I got an 8" Phase II rotary table 6 or so months ago, with matching 3 jaw chuck, mounting plate and tail stock. It all works fine, though it sure lacks the fit, finish, refinement and silky smooth feel of my 50-60 year old American made mill and lathe to which I"ve grown very fond of.

My rotary table arrived with a broken main crank handle, which is made from very brittle plastic. My seller sent me a replacement promptly via Phase II support, and I learned through the process that is a common problem. Be very careful setting the table down, as the handle extends below the bottom of the table and the weight of the table will easily break the handle. The handle is really easy to replace.

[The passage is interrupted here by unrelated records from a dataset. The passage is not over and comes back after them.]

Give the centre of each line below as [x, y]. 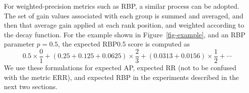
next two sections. [31, 86]
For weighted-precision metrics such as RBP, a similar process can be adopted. [122, 6]
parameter [19, 44]
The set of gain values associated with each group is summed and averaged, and [124, 15]
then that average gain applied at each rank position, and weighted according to [124, 25]
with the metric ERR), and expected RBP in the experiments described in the [122, 77]
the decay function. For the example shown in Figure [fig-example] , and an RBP [125, 34]
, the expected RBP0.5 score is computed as [124, 44]
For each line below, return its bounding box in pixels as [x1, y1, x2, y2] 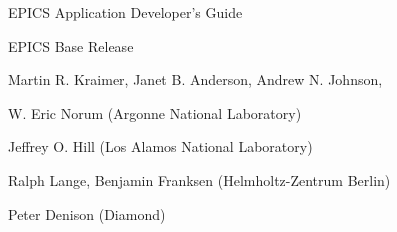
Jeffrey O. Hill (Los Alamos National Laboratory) [8, 136, 313, 157]
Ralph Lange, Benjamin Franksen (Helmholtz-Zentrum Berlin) [8, 169, 391, 190]
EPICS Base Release [8, 35, 134, 56]
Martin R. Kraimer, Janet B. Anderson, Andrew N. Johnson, [8, 69, 383, 90]
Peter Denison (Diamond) [8, 203, 166, 224]
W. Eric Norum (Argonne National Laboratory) [8, 102, 302, 123]
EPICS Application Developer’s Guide [8, 2, 243, 22]
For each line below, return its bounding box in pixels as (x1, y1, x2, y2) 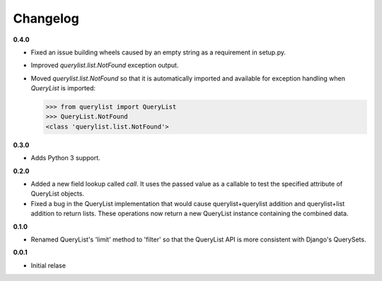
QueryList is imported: (30, 84, 95, 92)
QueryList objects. (30, 189, 85, 198)
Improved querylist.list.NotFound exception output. (30, 61, 179, 70)
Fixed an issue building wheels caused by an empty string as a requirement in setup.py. (30, 48, 286, 56)
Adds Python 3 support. (30, 154, 100, 162)
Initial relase (30, 261, 66, 270)
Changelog (13, 11, 79, 26)
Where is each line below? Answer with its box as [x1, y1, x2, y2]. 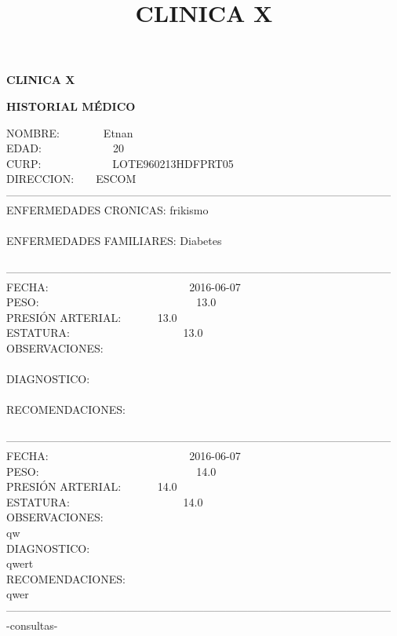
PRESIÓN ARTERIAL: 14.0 [6, 478, 177, 495]
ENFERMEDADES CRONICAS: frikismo [6, 201, 209, 217]
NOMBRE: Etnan [6, 124, 133, 141]
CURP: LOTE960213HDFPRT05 [6, 155, 234, 171]
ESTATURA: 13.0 [6, 324, 203, 341]
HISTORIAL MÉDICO [6, 97, 136, 114]
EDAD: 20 [6, 140, 124, 156]
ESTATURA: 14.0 [6, 493, 203, 510]
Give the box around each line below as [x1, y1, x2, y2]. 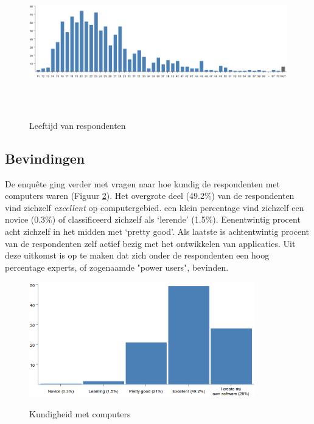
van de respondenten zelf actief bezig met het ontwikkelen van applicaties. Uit [5, 237, 296, 249]
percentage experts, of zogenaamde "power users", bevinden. [5, 260, 229, 273]
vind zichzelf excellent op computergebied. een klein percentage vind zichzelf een [5, 201, 304, 214]
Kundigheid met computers [29, 407, 131, 420]
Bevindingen [5, 148, 85, 167]
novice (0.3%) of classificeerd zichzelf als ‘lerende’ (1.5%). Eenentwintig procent [5, 213, 301, 226]
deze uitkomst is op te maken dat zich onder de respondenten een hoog [5, 249, 270, 262]
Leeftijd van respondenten [29, 119, 126, 131]
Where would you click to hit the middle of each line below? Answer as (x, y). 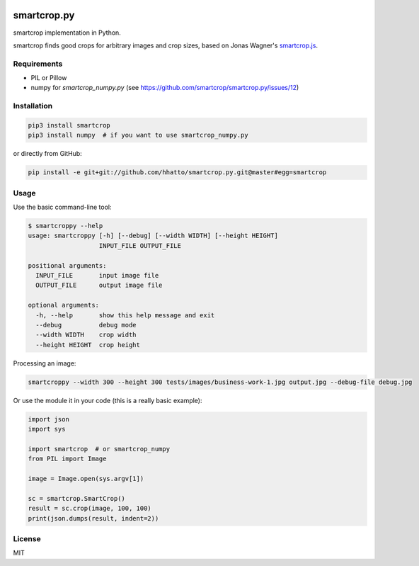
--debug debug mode (86, 325)
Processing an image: (45, 363)
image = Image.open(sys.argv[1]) (86, 479)
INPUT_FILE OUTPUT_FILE (140, 245)
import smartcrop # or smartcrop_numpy (99, 449)
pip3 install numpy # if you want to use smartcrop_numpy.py (138, 135)
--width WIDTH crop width (86, 335)
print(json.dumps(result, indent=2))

Between the table, and the back plate, they did include a set of T-nuts and hex bolts. However, I seem to recall receiving only 3 of four T-nuts, and one of the T-nuts hadn"t been squished sufficiently to fit the RT slot (machining might be a bit of an over statement). At least one of the hex bolts was too long. Phase II support was very good I found, and they sent me another set of T-nuts and bolts.

Do not attempt to machine any of their T-nuts or keys to fit your needs. If they don"t fit, toss them. I destroyed a milling bit trying to machine the keys that attach to the bottom of the RT to fit my milling table while I discovered how horrible Chinese steel is to work with.

The RT has a MT3 taper. When centering your milling head over the table, I"ve found I get most accuracy if I centre to the MT taper rather than the lip directly above the MT. The lip directly above the MT is out a thou or so to the centre of the table.

I put some way oil in the table which is probably the only oiling I"ll give the unit in its life. Unlike the mill or lathe which I feel a pride and obligation to treat with the greatest of care, there won"t be any lost sleep if I drill into the table by mistake - unless it destroys another milling bit. I’m hoping I’ll find a good deal on a dividing head some time.

If you figure out what the lever closest to the main crank handle does, and how to work it, let me know. The Chinglish instructions and exploded diagram don"t help. It seems to suggest it might release the crank handle from driving the table, but I haven’t been able to get it to release.

When using a rotary table on a mill, whether to mill an arc or drill holes in some circular pattern, there are two things that must be done to set up the workpiece. First, the workpiece must be centred on the rotary table. Second, the rotary table must be centred under the spindle. Then the mill table can be moved some appropriate distance and you can start cutting.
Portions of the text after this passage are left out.